CLOSING TRANSFER BOOKS; SETTING RECORD DATE

1. Qualification of Voters, Record Date. The Board of Directors may fix a date, which shall not be more than 60 days, nor fewer than 10 days prior to the date of any meeting of the stockholders or prior to the last day on which the consent or dissent of stockholders may be effectively expressed for any purpose without a meeting, as the record date for the determination of stockholders entitled to notice of and to vote at such a meeting or whose consent or dissent is required or may be expressed for any purpose, as the case may be, shall be determined, and all persons who were holders of record of voting stock on the date so fixed and no others shall be entitled to notice of and to vote at such meeting or to express their consent or dissent, as the case may be.

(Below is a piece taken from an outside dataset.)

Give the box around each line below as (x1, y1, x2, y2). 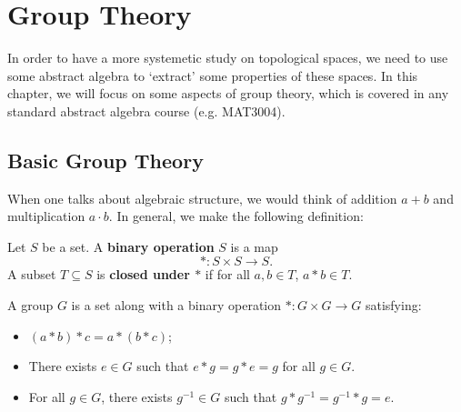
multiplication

2. Determination of Stockholders of Record for Other Purposes. The Board of Directors may fix a date, which shall not be more than 60 days, nor fewer than 10 days preceding the date fixed for the payment of any dividend or for the making of any distribution or for the delivery of evidences of rights or evidences of interests arising out of any change, conversion or exchange of capital stock, as the record date for the determination of the stockholders entitled to receive any such dividend, distribution, rights or interests, and in such case only stockholders of record on the date so fixed shall be entitled to receive such dividend, distribution, rights or interests.

ARTICLE III

BOARD OF DIRECTORS

1. Number, Classification, Election and Qualifications. The affairs of the Company shall be managed by a Board of Directors consisting of not fewer than three nor more than eighteen members. The number of directors shall be determined from time to time by resolution of a majority of the entire Board of Directors then in office, provided that no decrease in the number of directors shall shorten the term of any incumbent director. For the purpose of election of directors only, and not for any other purpose, the directors shall be divided into two classes, the holders of Class A Common Stock are entitled to elect 30% of the Board of Directors proposed to be elected at any meeting of stockholders held for that purpose (or the nearest larger whole number if such percentage is not a whole number), to be designated the Class A directors, and the holders of Class B Common Stock are entitled to elect the balance of the Board of Directors proposed to be elected at any such meeting, to be designated the Class B directors. The directors shall, except as provided in Section 2 of this Article III, be elected by the classes of shares entitled to elect them, by ballot at each annual meeting of stockholders, and shall hold office until the next annual meeting of stockholders and until their successors shall be elected and qualified. All directors must be at least eighteen years of age and at least one shall be a citizen of the United States and a resident of New York State.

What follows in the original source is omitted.